Against Nevada, Thomas will be able to get rid of the jitters that he may have had in his first big game of his NCAA career, and Barner won’t be plagued by the nagging injuries that he was dealing with throughout the game.
These blunders may have cost them the game against LSU, but they’re going to have to be fixed in the Nevada game if they want to put up a respectable fight this season.
This is the most crucial area in which the Ducks need to improve if they look to have any success in 2011.
This flaw was greatly exposed against LSU, and could prove to be deadly if other teams are able to capitalize like LSU was. Granted, Oregon will never play a team with the defensive line as good as LSU's, but that does not change the fact that they looked poor on Saturday.
The offensive looked young, small, inexperienced and overmatched. They did an awful job protecting Thomas, who was unable to read the opposing defense and in turn had to overcompensate with too many passing attempts as the LSU defense continued to rush him. He never had time to drop back for a long pass, and the line was unable to protect Thomas or Barner on the rush.
They looked overly excited, continuing to get called for false starts and penalties far too often. In total, Oregon was called for 12 penalties for a total of 95 yards. This is amateur football, and for a team that usually outsmarts their opponents, these were dumb mistakes that could have been avoided.
The offensive line is very young.
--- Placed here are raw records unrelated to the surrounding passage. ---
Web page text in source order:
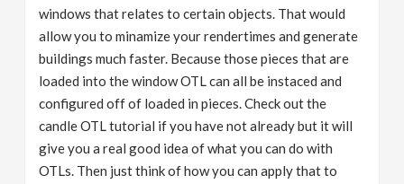
windows that relates to certain objects. That would
allow you to minamize your rendertimes and generate
buildings much faster. Because those pieces that are
loaded into the window OTL can all be instaced and
configured off of loaded in pieces. Check out the
candle OTL tutorial if you have not already but it will
give you a real good idea of what you can do with
OTLs. Then just think of how you can apply that to
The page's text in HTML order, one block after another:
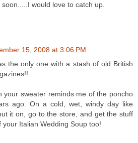
would love to catch up.
15, 2008 at 3:06 PM
the only one with a stash of old British
your sweater reminds me of the poncho
ago. On a cold, wet, windy day like
it on, go to the store, and get the stuff
Italian Wedding Soup too!
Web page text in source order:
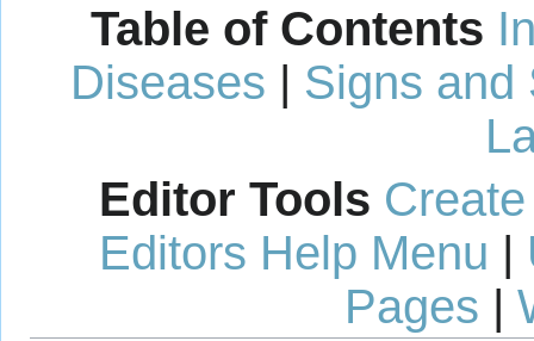
Table of Contents
Diseases | Signs and
Editor Tools
Editors Help Menu |
Pages |
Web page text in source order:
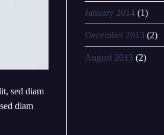
sed diam
diam
January 2014 (1)
December 2013 (2)
August 2013 (2)
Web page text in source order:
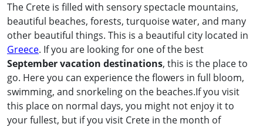
The Crete is filled with sensory spectacle mountains,
beautiful beaches, forests, turquoise water, and many
other beautiful things. This is a beautiful city located in
Greece. If you are looking for one of the best
September vacation destinations, this is the place to
go. Here you can experience the flowers in full bloom,
swimming, and snorkeling on the beaches.If you visit
this place on normal days, you might not enjoy it to
your fullest, but if you visit Crete in the month of
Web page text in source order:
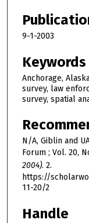
9-1-2003
Keywords
Anchorage,
survey, law
survey, spatial
N/A, Giblin and
Forum ; Vol. 20,
2004). 2.
https://
11-20/2
Handle
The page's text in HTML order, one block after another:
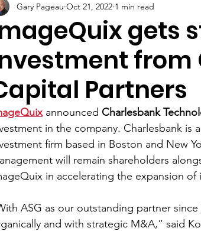
News Opinions
& Recommendations Feature
Member Spotlight
gets
from
Partners
Gary Pageau Oct 21, 2022 1 min read
announced Charlesbank
in the company. Charlesbank is
firm based in Boston and New
will remain shareholders
in accelerating the expansion
ASG as our outstanding partner
and with strategic M&A,” said
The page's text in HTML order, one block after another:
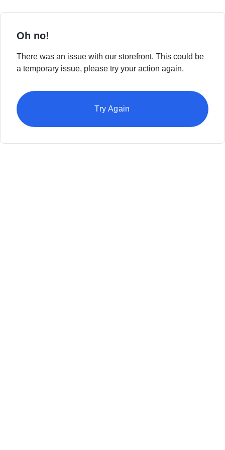
Oh no!
There was an issue with our storefront. This could be
a temporary issue, please try your action again.
Try Again
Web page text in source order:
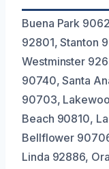
Buena Park
92801, Stanton
Westminster
90740, Santa
90703,
Beach 90810,
Bellflower
Linda 92886,
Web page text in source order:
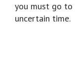
you must go
uncertain time.
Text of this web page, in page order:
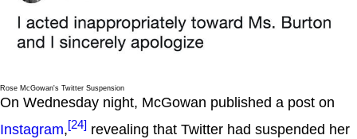
Rose McGowan's Twitter Suspension
On Wednesday night, McGowan published a post on
Instagram,[24] revealing that Twitter had suspended her
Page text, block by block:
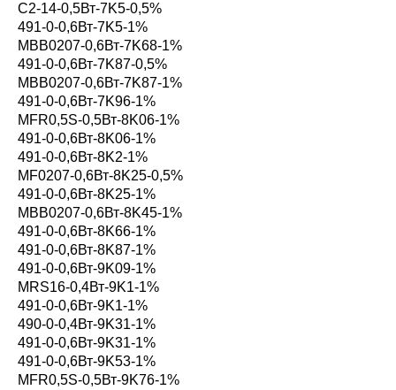
С2-14-0,5Вт-7K5-0,5%
491-0-0,6Вт-7K5-1%
MBB0207-0,6Вт-7K68-1%
491-0-0,6Вт-7K87-0,5%
MBB0207-0,6Вт-7K87-1%
491-0-0,6Вт-7K96-1%
MFR0,5S-0,5Вт-8K06-1%
491-0-0,6Вт-8K06-1%
491-0-0,6Вт-8K2-1%
MF0207-0,6Вт-8K25-0,5%
491-0-0,6Вт-8K25-1%
MBB0207-0,6Вт-8K45-1%
491-0-0,6Вт-8K66-1%
491-0-0,6Вт-8K87-1%
491-0-0,6Вт-9K09-1%
MRS16-0,4Вт-9K1-1%
491-0-0,6Вт-9K1-1%
490-0-0,4Вт-9K31-1%
491-0-0,6Вт-9K31-1%
491-0-0,6Вт-9K53-1%
MFR0,5S-0,5Вт-9K76-1%
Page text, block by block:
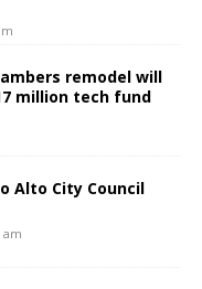
remodel will
million tech fund
Alto City Council
am
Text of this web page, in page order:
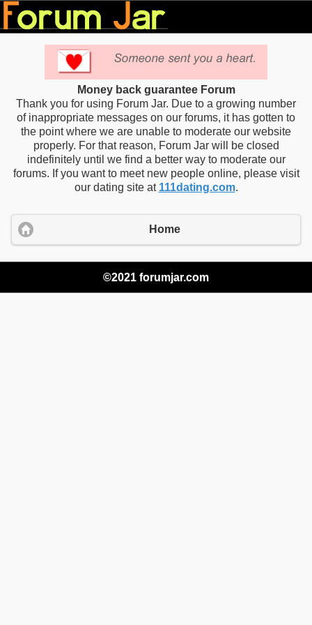
Money back guarantee Forum
Thank you for using Forum Jar. Due to a growing number
of inappropriate messages on our forums, it has gotten to
the point where we are unable to moderate our website
properly. For that reason, Forum Jar will be closed
indefinitely until we find a better way to moderate our
forums. If you want to meet new people online, please visit
our dating site at 111dating.com.
Home
©2021 forumjar.com
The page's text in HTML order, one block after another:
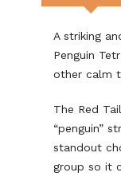
A striking
Penguin
other calm
The Red
“penguin”
standout
group so it
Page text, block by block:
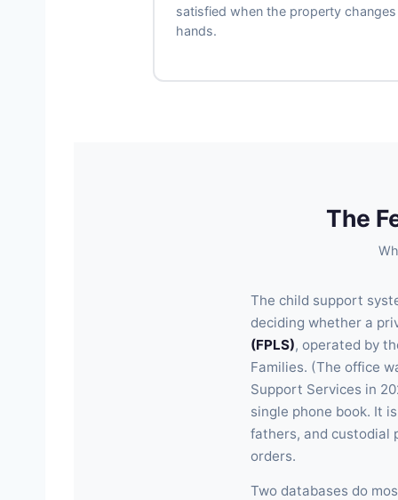
satisfied when the property changes
hands.
The
The child support
deciding whether a
(FPLS), operated by
Families. (The office
Support Services in
single phone book. It
fathers, and custodial
orders.
Two databases do
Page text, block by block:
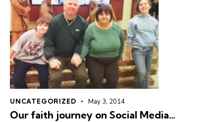
UNCATEGORIZED May 3, 2014
Our faith journey on Social Media…
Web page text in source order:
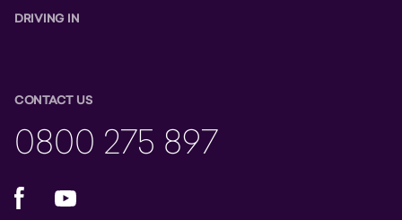
DRIVING IN
CONTACT US
0800 275 897
FacebookYouTube
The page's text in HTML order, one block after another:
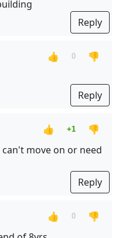
Reply
👍 0
👎
Reply
👍 +1
👎
move on or need
Reply
👍 0
👎
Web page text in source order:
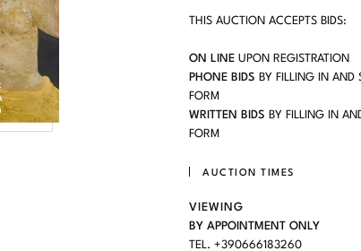
THIS AUCTION ACCEPTS BIDS:
ON LINE UPON REGISTRATION
PHONE BIDS BY FILLING IN AND
FORM
WRITTEN BIDS BY FILLING IN
FORM
AUCTION TIMES
VIEWING
BY APPOINTMENT ONLY
TEL. +390666183260
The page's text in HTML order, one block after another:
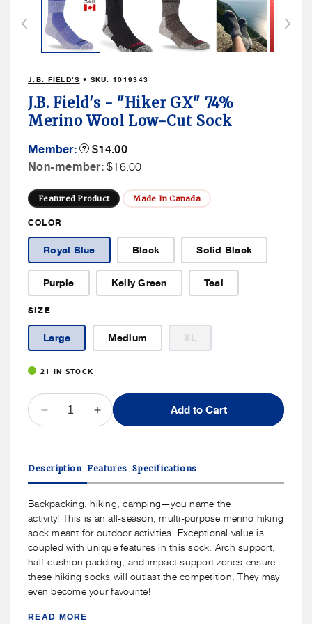
J.B. FIELD'S • SKU:1019343
J.B. Field's - "Hiker GX" 74%
Merino Wool Low-Cut Sock
Member: Product
Member
Price
$14.00
Non-member: Non
Price
$16.00
Featured Product Made In Canada
COLOR
Royal Blue Black Solid Black
Purple Kelly Green Teal
SIZE
Large Medium XLVariant
21 IN STOCK
QUANTITY
Decrease
quantity
Field&#39;s
&quot;Hiker
GX&quot;
74%
Merino
Wool
Low-
Cut
Increase
quantity
Field&#39;s
&quot;Hiker
GX&quot;
74%
Merino
Wool
Low-
Cut
Add to Cart
Description Features Specifications
Backpacking, hiking, camping—you name the
activity! This is an all-season, multi-purpose merino hiking
sock meant for outdoor activities. Exceptional value is
coupled with unique features in this sock. Arch support,
half-cushion padding, and impact support zones ensure
these hiking socks will outlast the competition. They may
even become your favourite!
READ MORE
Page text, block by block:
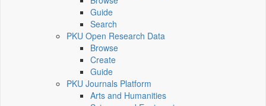
Guide
Search
PKU Open Research Data
Browse
Create
Guide
PKU Journals Platform
Arts and Humanities
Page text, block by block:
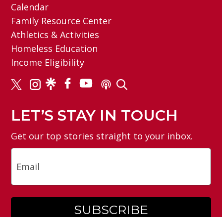
Calendar
Family Resource Center
Athletics & Activities
Homeless Education
Income Eligibility
LET’S STAY IN TOUCH
Get our top stories straight to your inbox.
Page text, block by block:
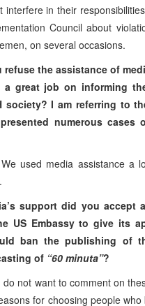
interfere in their
Council about
on several occasions.
refuse the assistance of
great job on informing
society? I am referring to
numerous cases
We used media assistance a
support did you accept
USEmbassy to give its
ban the publishing of
of “60 minuta”?
do not want to comment on
for choosing people
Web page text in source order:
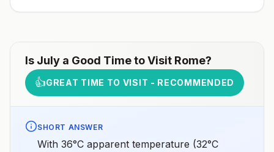
Is July a Good Time to Visit Rome?
👍GREAT TIME TO VISIT - RECOMMENDED
SHORT ANSWER
With 36°C apparent temperature (32°C
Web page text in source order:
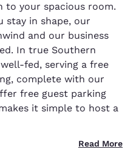
to your spacious room.
stay in shape, our
and our business
In true Southern
fed, serving a free
complete with our
free guest parking
it simple to host a
Read More
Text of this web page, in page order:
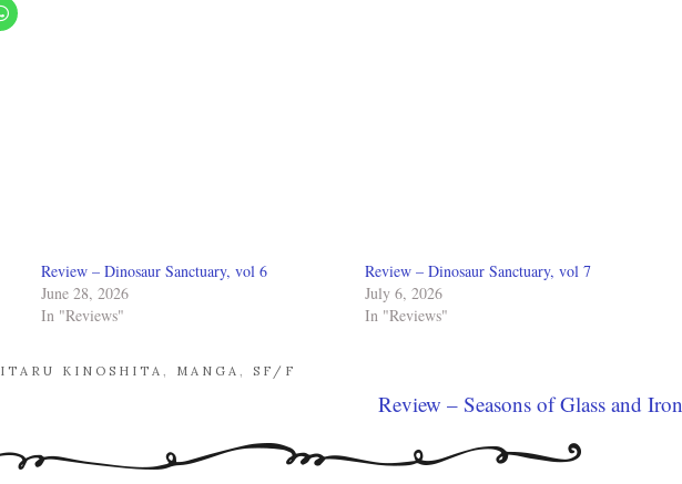
Review – Dinosaur Sanctuary, vol 6
June 28, 2026
In "Reviews"
Review – Dinosaur Sanctuary, vol 7
July 6, 2026
In "Reviews"
ITARU KINOSHITA MANGA SF/F
Review – Seasons of Glass and Iron
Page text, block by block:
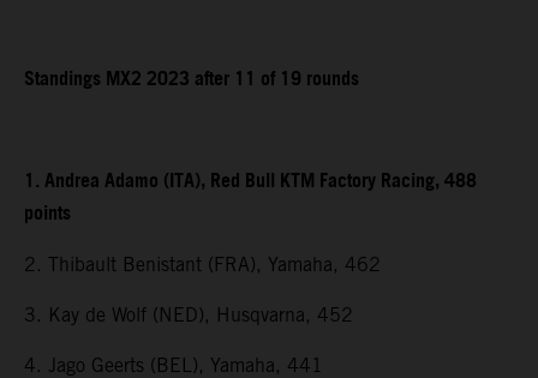
Standings MX2 2023 after 11 of 19 rounds
1. Andrea Adamo (ITA), Red Bull KTM Factory Racing, 488
points
2. Thibault Benistant (FRA), Yamaha, 462
3. Kay de Wolf (NED), Husqvarna, 452
4. Jago Geerts (BEL), Yamaha, 441
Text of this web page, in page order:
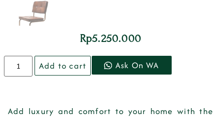
Rp5.250.000
Add to cart Ask On WA
Add luxury and comfort to your home with the
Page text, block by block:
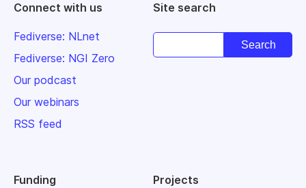
Connect with us
Fediverse: NLnet
Fediverse: NGI Zero
Our podcast
Our webinars
RSS feed
Site search
Funding Projects
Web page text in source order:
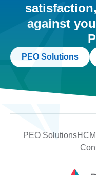
against
PEO Solutions
PEO Solutions
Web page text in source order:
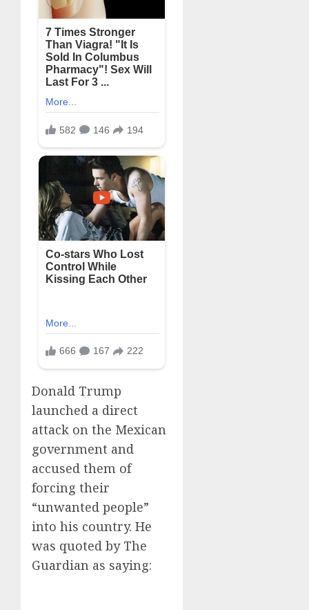
Donald Trump
launched a direct
attack on the Mexican
government and
accused them of
forcing their
“unwanted people”
into his country. He
was quoted by The
Guardian as saying:
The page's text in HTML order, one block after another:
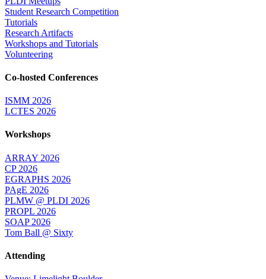
Student Research Competition
Tutorials
Research Artifacts
Workshops and Tutorials
Volunteering
Co-hosted Conferences
ISMM 2026
LCTES 2026
Workshops
ARRAY 2026
CP 2026
EGRAPHS 2026
PAgE 2026
PLMW @ PLDI 2026
PROPL 2026
SOAP 2026
Tom Ball @ Sixty
Attending
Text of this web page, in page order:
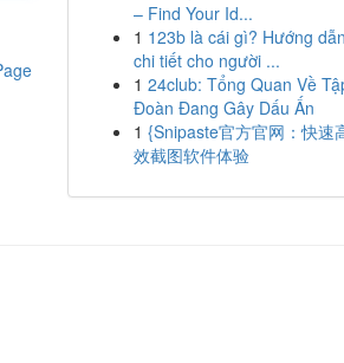
– Find Your Id...
1 123b là cái gì? Hướng dẫn
chi tiết cho người ...
1 24club: Tổng Quan Về
Đoàn Đang Gây Dấu Ấn
1 {Snipaste官方官网：快速
效截图软件体验
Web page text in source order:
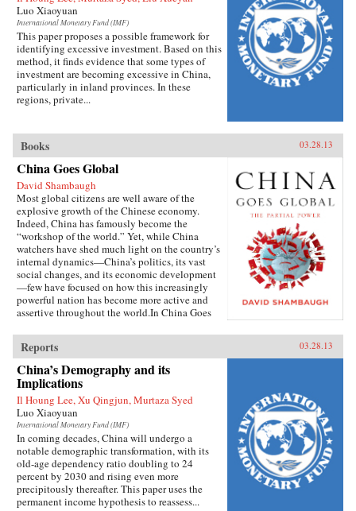
Luo Xiaoyuan
International Monetary Fund (IMF)
This paper proposes a possible framework for
identifying excessive investment. Based on this
method, it finds evidence that some types of
investment are becoming excessive in China,
particularly in inland provinces. In these
regions, private...
Books 03.28.13
China Goes Global
David Shambaugh
Most global citizens are well aware of the
explosive growth of the Chinese economy.
Indeed, China has famously become the
“workshop of the world.” Yet, while China
watchers have shed much light on the country’s
internal dynamics—China’s politics, its vast
social changes, and its economic development
—few have focused on how this increasingly
powerful nation has become more active and
assertive throughout the world.In China Goes
Shambaugh delivers the book that many have
been waiting for—a sweeping account of
China’s growing prominence on the
international stage. Thirty years ago, China’s
role in global affairs beyond its immediate East
Asian periphery was decidedly minor and it had
little geostrategic power. As Shambaugh charts,
though, China’s expanding economic power has
allowed it to extend its reach virtually
everywhere—from mineral mines in Africa, to
currency markets in the West, to oil fields in the
Middle East, to agribusiness in Latin America,
to the factories of East Asia. Shambaugh offers
an enlightening look into the manifestations of
Reports 03.28.13
China’s Demography and its
Implications
Il Houng Lee, Xu Qingjun, Murtaza Syed
Luo Xiaoyuan
International Monetary Fund (IMF)
In coming decades, China will undergo a
notable demographic transformation, with its
old-age dependency ratio doubling to 24
percent by 2030 and rising even more
precipitously thereafter. This paper uses the
permanent income hypothesis to reassess...
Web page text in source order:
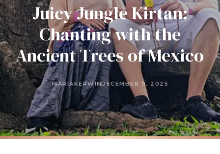
Juicy Jungle Kirtan:
Chanting with the
Ancient Trees of Mexico
MARIAKERWINDECEMBER 9, 2025
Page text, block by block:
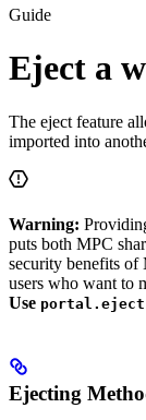
Guide
Eject a
The eject feature
imported into
Warning:
puts both MPC
security benefits of
users who want to
Use
Ejecting
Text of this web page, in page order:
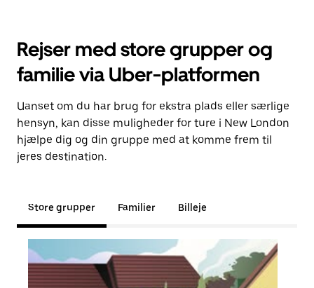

They are the product of a rebuilding offseason for the team, following the graduations of three offensive linemen in Bo Thran, Jordan Holmes and C.E. Kaiser.
Hopefully these are problems that can be fixed, but for an undersized offensive line, they look to be no match for SEC defenses. In the future, they need to protect the quarterback in the spread offense so as to not let the open defender rush in and stop the scheme.
Against Nevada, they will have an easier defense line to guard and need to prove that they can compete.